■ Problem statement: Pull out every line below holding the word "гостите".

Source records:
***

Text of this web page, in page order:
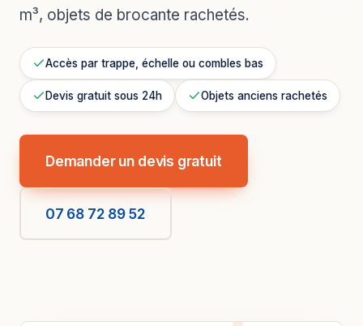
m³, objets de brocante rachetés.
Accès par trappe, échelle ou combles bas
Devis gratuit sous 24h Objets anciens rachetés
Demander un devis gratuit
07 68 72 89 52
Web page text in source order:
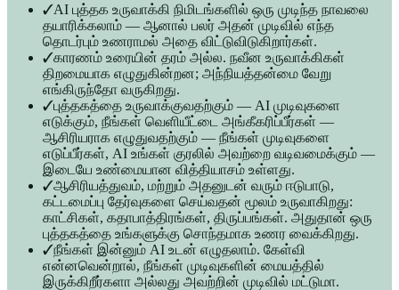
✓AI புத்தக உருவாக்கி நிமிடங்களில் ஒரு முடிந்த நாவலை
தயாரிக்கலாம் — ஆனால் பலர் அதன் முடிவில் எந்த
தொடர்பும் உணராமல் அதை விட்டுவிடுகிறார்கள்.
✓காரணம் உரையின் தரம் அல்ல. நவீன உருவாக்கிகள்
திறமையாக எழுதுகின்றன; அந்நியத்தன்மை வேறு
எங்கிருந்தோ வருகிறது.
✓புத்தகத்தை உருவாக்குவதற்கும் — AI முடிவுகளை
எடுக்கும், நீங்கள் வெளியீட்டை அங்கீகரிப்பீர்கள் —
ஆசிரியராக எழுதுவதற்கும் — நீங்கள் முடிவுகளை
எடுப்பீர்கள், AI உங்கள் குரலில் அவற்றை வடிவமைக்கும் —
இடையே உண்மையான வித்தியாசம் உள்ளது.
✓ஆசிரியத்துவம், மற்றும் அதனுடன் வரும் ஈடுபாடு,
கட்டமைப்பு தேர்வுகளை செய்வதன் மூலம் உருவாகிறது:
காட்சிகள், கதாபாத்திரங்கள், திருப்பங்கள். அதுதான் ஒரு
புத்தகத்தை உங்களுக்கு சொந்தமாக உணர வைக்கிறது.
✓நீங்கள் இன்னும் AI உடன் எழுதலாம். கேள்வி
என்னவென்றால், நீங்கள் முடிவுகளின் மையத்தில்
இருக்கிறீர்களா அல்லது அவற்றின் முடிவில் மட்டுமா.
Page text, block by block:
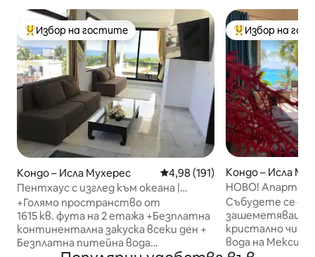
Най-популярен избор на гостите
Избор на гостите
Кондо – Исла Мухерес Средна оценка: 4,98 от 5,
4,98 (191)
Пентхаус с изглед към океана |
Съдействие с количка за голф +
закуска
+Голямо пространство от
1615 кв. фута на 2 етажа +Безплатна
континентална закуска всеки ден +
Безплатна питейна вода
Най-популярен
Избор на
Кондо – Исла
НОВО!
спалня и
басейна и океана
Събудете се с
кристално
вода на
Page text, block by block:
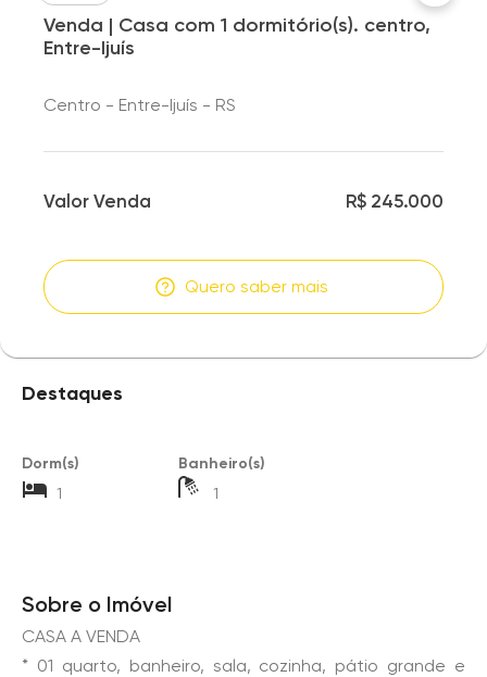
Venda | Casa com 1 dormitório(s). centro,
Entre-Ijuís
Centro - Entre-Ijuís - RS
Valor Venda R$ 245.000
Quero saber mais
Destaques
Dorm(s)
1
Banheiro(s)
1
Sobre o Imóvel
CASA A VENDA
* 01 quarto, banheiro, sala, cozinha, pátio grande e

***

■ Expected answer:
Най-популярен избор на гостите
Избор на гостите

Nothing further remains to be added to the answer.